Note: The Relay Server runs inside the pre-built SANDBOX_TEMPLATE. The Relay Client is included in @supertools-ai/core and runs on your host.

MCP Under the Hood

Supertools uses the Model Context Protocol (MCP) internally as a unified interface for tool communication. Here's why and how:

Why MCP?

MCP provides a standardized way to expose tools to LLMs. Instead of inventing a custom protocol, Supertools converts your Zod-defined tools into MCP format:

Your Tool (Zod)  →  MCP Tool Definition  →  LLM sees it  →  Generates mcp.call()

How tools are exposed

When you define a tool with defineTool(), it gets converted to MCP format with:

  • Name: host.your_tool_name (prefixed with server name)
  • Description: Your tool's description
  • Input schema: JSON Schema derived from your Zod parameters
  • Output schema: JSON Schema from your returns Zod schema (if provided)

The LLM then generates code using the mcp.call() pattern:

// Your tool: getOrders
// Becomes: mcp.call('host.get_orders', { status: 'completed' })

const [orders, users] = await Promise.all([
  mcp.call('host.get_orders', { status: 'completed' }),
  mcp.call('host.get_users', {})
]);

Host vs Local tools

Tools can run in two places:

Type Prefix Where it runs Use case
Host host. Your machine DB queries, API calls, secrets
Local local. In sandbox Pure computation, data transforms
// Host tool - runs on your machine (default)
const queryDb = defineTool({
  name: 'queryDb',
  execute: async ({ sql }) => db.query(sql), // Has access to your DB
});

// Local tool - runs in sandbox (no network round-trip)
const calculateStats = defineTool({
  name: 'calculateStats',
  local: true,  // ← This makes it local
  execute: async ({ values }) => ({
    sum: values.reduce((a, b) => a + b, 0),
    mean: values.reduce((a, b) => a + b, 0) / values.length,
  }),
});

Local tools are faster because they don't need a WebSocket round-trip back to your host. Use them for pure computation when all data is already in the sandbox.

Why Supertools?

Benchmark Results

The benchmark compares three approaches on the same model (Claude Sonnet 4.5):

  • Native: Traditional tool calling with LLM round-trips
  • Anthropic Beta: Anthropic's code_execution beta feature
  • Supertools: Code generation with E2B sandbox execution

Note on Anthropic Beta results: While the allowed_callers feature works (tools are called from within the Python code), each tool call still requires a full API round-trip. For N tool calls, you need N+1 API requests - the code execution pauses, returns to your server, you provide the result, and it continues. The only savings are that tool results don't inflate Claude's context. In contrast, Supertools makes 1 API call total - the generated code runs in the sandbox and calls tools via WebSocket without additional API round-trips. This explains the significant performance difference.

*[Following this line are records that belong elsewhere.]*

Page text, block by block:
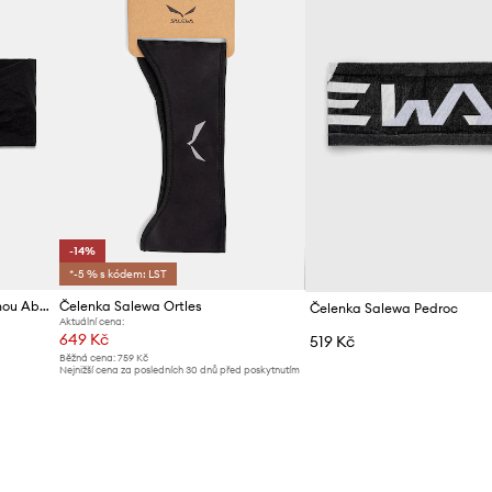
Fjallraven čelenka s merino vlnou Abisko
-14%
*-5 % s kódem: LST
Čelenka Salewa Ortles
Aktuální cena:
649 Kč
Běžná cena: 759 Kč
Nejnižší cena za posledních 30 dnů před poskytnutím
Čelenka Salewa Pedroc
519 Kč
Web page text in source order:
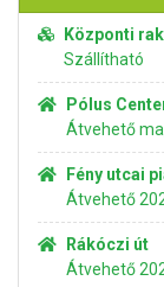
Központi
Szállítható
Pólus
Átvehető
Fény utcai
Átvehető
Rákóczi út
Átvehető
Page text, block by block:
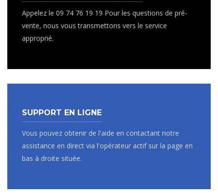
Appelez le 09 74 76 19 19 Pour les questions de pré-
vente, nous vous transmettons vers le service
approprié.
SUPPORT EN LIGNE
Vous pouvez obtenir de l'aide en contactant notre
assistance en direct via l'opérateur actif sur la page en
bas à droite située.
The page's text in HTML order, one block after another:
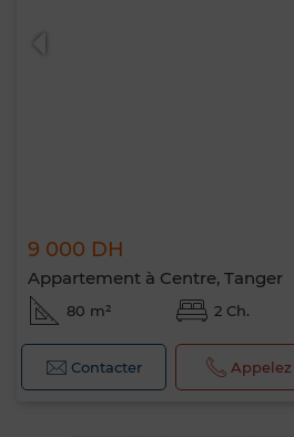
9 000 DH
Appartement à Centre, Tanger
80 m² 2 Ch.
Contacter Appelez
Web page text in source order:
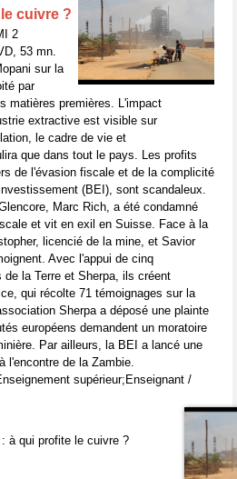
cuivre ?
2
53 mn.
sur la
par
matières premières. L'impact
extractive est visible sur
le cadre de vie et
que dans tout le pays. Les profits
de l'évasion fiscale et de la complicité
(BEI), sont scandaleux.
Marc Rich, a été condamné
et vit en exil en Suisse. Face à la
licencié de la mine, et Savior
Avec l'appui de cinq
la Terre et Sherpa, ils créent
qui récolte 71 témoignages sur la
Sherpa a déposé une plainte
européens demandent un moratoire
Par ailleurs, la BEI a lancé une
l'encontre de la Zambie.
supérieur;Enseignant /
à qui profite le cuivre ?
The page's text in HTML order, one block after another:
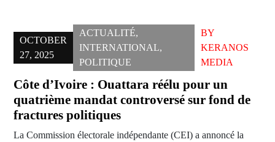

Note: Supertools returns raw JSON data, not natural language. The LLM generates code but never sees the execution results. This is ideal for data pipelines and batch operations, but for chatbots needing conversational responses, consider traditional tool calling or add a summarization step.

API

supertools(client, config)

Wrap any supported LLM SDK client with programmatic tool calling.

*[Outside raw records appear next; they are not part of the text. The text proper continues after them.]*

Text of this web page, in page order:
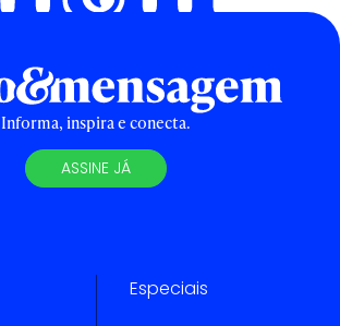
Informa, inspira e conecta.
ASSINE JÁ
Especiais
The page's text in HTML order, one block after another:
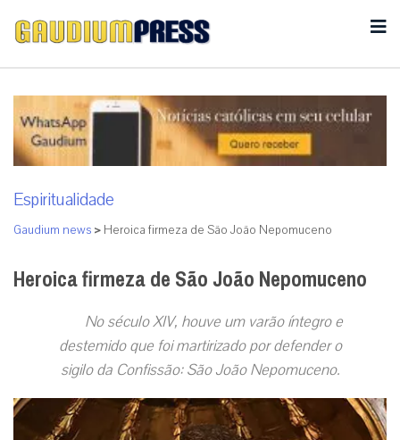
Espiritualidade
Gaudium news > Heroica firmeza de São João Nepomuceno
Heroica firmeza de São João Nepomuceno
No século XIV, houve um varão íntegro e
destemido que foi martirizado por defender o
sigilo da Confissão: São João Nepomuceno.

import { supertools, defineTool, z, SANDBOX_TEMPLATE } from '@supertools-ai/core';
import { Sandbox } from 'e2b';
import Anthropic from '@anthropic-ai/sdk';

const sandbox = await Sandbox.create(SANDBOX_TEMPLATE);
const client = supertools(new Anthropic(), {
  // Required
  tools: [defineTool({ name, description, parameters, execute })],
  sandbox,  // E2B sandbox instance

  // Optional
  debug: false,        // Enable debug logging
  instructions: '...', // Additional instructions for the LLM
  onEvent: (event) => {
    // Available event types:
    // - 'code_generated': LLM generated the code
    // - 'sandbox_ready': Sandbox connection established
    // - 'tool_call': Tool invoked (includes tool name and args)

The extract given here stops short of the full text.